God on Mute: When God seems absent

I’ve been reading God on Mute for Lent, which ended at the weekend. There is much in the book that has both challenged me and opened my mind to understanding unanswered prayer in ways I’d never considered before. The book looks at various reasons why God might not appear to answer our prayers – in the time we want, the way we want or why we want them.

What is clear is that, even when he is silent, God hears our every prayer. Every song, praise, outpouring and simple ‘Jesus’ or ‘God bless’, He hears it all, but answering all those prayers the way we expect is quite a different matter.

I wanted to reflect on Chapters 10 and 11 from the book, Exploring and Engaging the Silence, which explores why, at times, God might choose to be silent. I don’t mean listening to prayer and answering it later or in a different way, but actually withdrawing from intervening in our lives.

When Jesus became an atheist
This part of the book reflects on the theme of Easter Saturday, a holy day that is vastly overlooked and understated. Easter Saturday is the time when Jesus was dead. When God was silent for him and for the world. He went down into death like any other person. God was gone.

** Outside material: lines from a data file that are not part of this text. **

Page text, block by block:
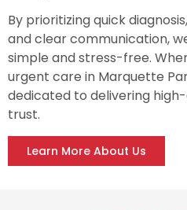
By prioritizing quick
and clear communication,
simple and stress-free.
urgent care in Marquette
dedicated to delivering
trust.
Learn More About Us
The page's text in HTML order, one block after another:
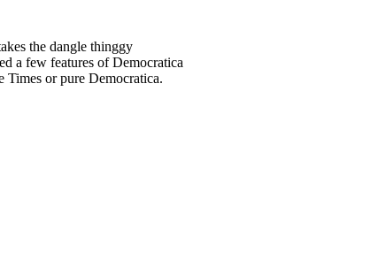
the dangle thinggy
a few features of Democratica
Times or pure Democratica.
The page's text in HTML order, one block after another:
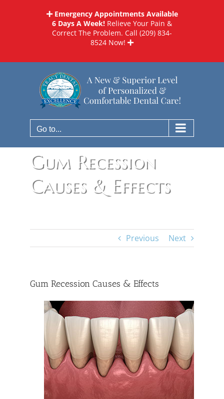
Emergency Appointments Available
6 Days A Week! Relieve Your Pain &
Correct The Problem. Call (209) 834-
8524 Now!
Go to...
Gum Recession
Causes & Effects
Previous Next
Gum Recession Causes & Effects
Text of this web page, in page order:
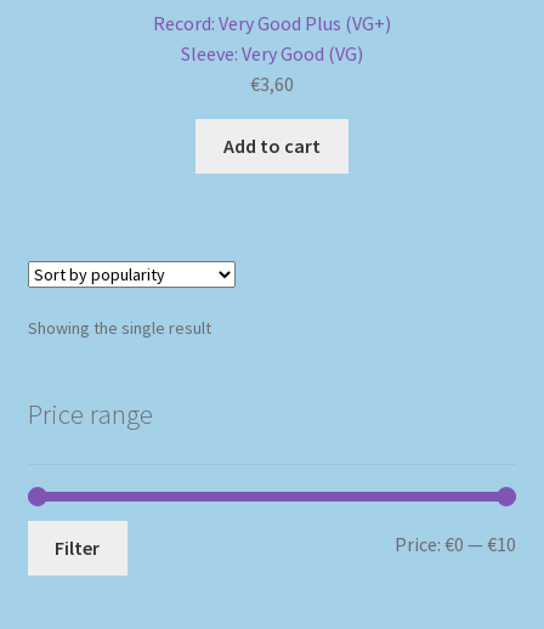
Record: Very Good Plus (VG+)
Sleeve: Very Good (VG)
€3,60
Add to cart
Showing the single result
Price range
Filter Price:€0 —€10
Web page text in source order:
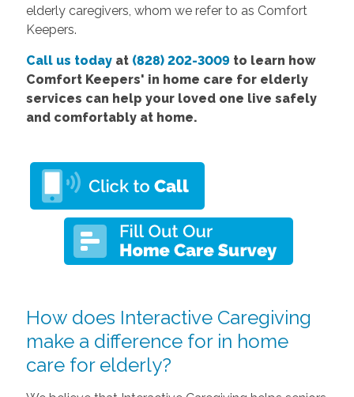
elderly caregivers, whom we refer to as Comfort
Keepers.
Call us todayat (828) 202-3009 to learn how
Comfort Keepers' in home care for elderly
services can help your loved one live safely
and comfortably at home.
How does Interactive Caregiving
make a difference for in home
care for elderly?
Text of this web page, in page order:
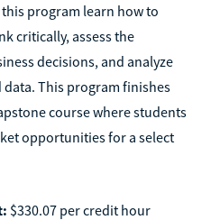
program learn how to
critically, assess the
decisions, and analyze
This program finishes
course where students
opportunities for a select
$330.07 per credit hour
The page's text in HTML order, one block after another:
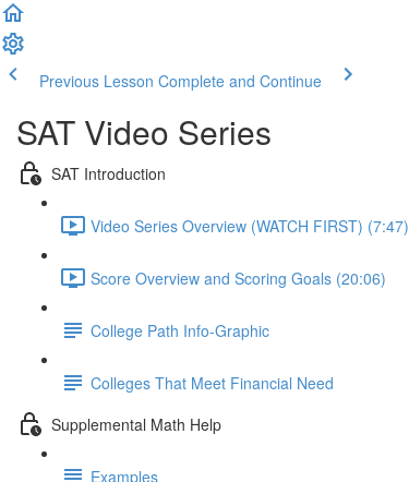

Jesus, effectively, became an atheist. The resurrection was to follow, he knew that, but he also knew he had to go through the pain of Saturday. The Saturday expressed the despair and utter hopelessness of death without God, without heaven, without love. Nothing. It was a period of agonising waiting. In many ways, we are all now living this Saturday, while we wait for the joy, peace and grace of tomorrow’s paradise. It’s a concept I often reflect on in my grief.

Jesus cried out ‘My God, my God, why have you forsaken me?’ as he was dying. Words also written in the Psalms (Psalm 22:1. 16-18). Not only did he feel the physical and emotional pain of all sin, but even worse, the total absence of God, his father. Jesus’ words expressed the feelings we all feel at times – of doubt and a collapse of faith. Yet, at his hour of most need, his father had to step back.

I just read this moving article by Joey Feek’s husband about how in the months leading up to her death she painfully but determinedly distanced herself from her young daughter in order for her daughter to create a stronger bond with her husband, which would benefit both her daughter and her husband in their grief after her death. You can only imagine the strength it took for her to do that when every fibre of her being would want to hold her child every minute until she couldn’t anymore. God felt this too, as he left his son to die, yet He knew it had to be this way. We, even 2000 years on, still find it hard – with our human minds – to fully comprehend this seeming deliberate withdrawal of love.

Growing into spiritual maturity
What challenged me was what the author, Peter Greig, describes as moving on from the ‘infatuation’ with God to a mature relationship with Him.